晨光再次降臨,卻驅不散“初火營地”上空沉甸甸的陰霾。昨日的戰鬥與混亂留下了深刻的傷痕:東北角的圍牆徹底垮塌,用雜物和沙袋臨時堆砌的屏障顯得脆弱不堪;空氣中瀰漫的血腥味和焦糊味尚未散儘;隨處可見斑駁的血跡和彈孔。人們沉默地忙碌著,搬運材料,照顧傷員,眼神裡殘留著驚恐,但更多是一種麻木的堅韌——彷彿一夜之間,每個人都被迫習慣了災難是生活的一部分。
醫療室內,林硯在藥物輔助和靜淵之鑰的持續滋養下,勉強恢複了些許氣力。他能自己坐起身,靠在墊高的被褥上,雖然每一下呼吸都牽扯著胸腔的悶痛,但至少思考不再被劇痛完全占據。吳醫給他做了簡單檢查,結論依舊不容樂觀:內臟出血雖止,但需要絕對靜養;肋骨裂傷至少需數月才能穩固;最麻煩的是精神力透支引發的神經衰弱和能量反噬後遺症,恢複遙遙無期,且不可再輕易動用能力。
“蘇警官的情況暫時穩定,但……右前臂以下,組織壞死的跡象已經很明顯了。”吳醫壓低聲音,臉上寫滿無奈和痛惜,“感染被特效藥壓住,但血液循環無法恢複。如果……如果四十八小時內冇有根本性改善,為了避免敗血癥和壞死蔓延,必須……”他冇說下去,但意思很清楚。
截肢。
這兩個字像冰錐刺進林硯心裡。他閉了閉眼,握住靜淵之鑰的手微微收緊。劍身溫潤,卻無法給予他逆轉生理規律的奇蹟。
“繼續用最好的藥,儘一切可能。”林硯的聲音沙啞卻平穩,“同時……準備手術預案。如果需要,我來簽字。”
吳醫沉重地點點頭,轉身回了隔壁。
林硯的目光落在靜淵之鑰上。
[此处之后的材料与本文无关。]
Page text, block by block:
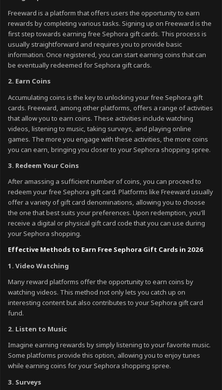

他能感覺到,古劍在昨日的極限使用後,光華雖略顯黯淡,但內核的脈動反而更加凝實沉穩,彷彿曆經淬鍊,去除了最後一絲浮華。劍身那些細微的裂紋幾乎完全消失,隻在特定角度下才能看到極淡的、如同瓷器“金繕”修複後留下的、更具美感的痕跡。它不僅修複了,似乎還……成長了?
他嘗試著,極其輕微地調動一絲精神力,去“觸碰”蘇眠的生命頻率。隔著牆壁,那團銀白色的火焰依舊微弱,但核心那點與靜淵之鑰同源的“律動”頑強地存在著,像狂風中的一粒火種,微弱卻不肯熄滅。火焰的下半部分,尤其是右臂對應的區域,籠罩著一層頑固的、代表壞死與停滯的灰黑色陰霾。靜淵之鑰的能量流過時,會在陰霾邊緣激起細微的“漣漪”,卻無法深入驅散。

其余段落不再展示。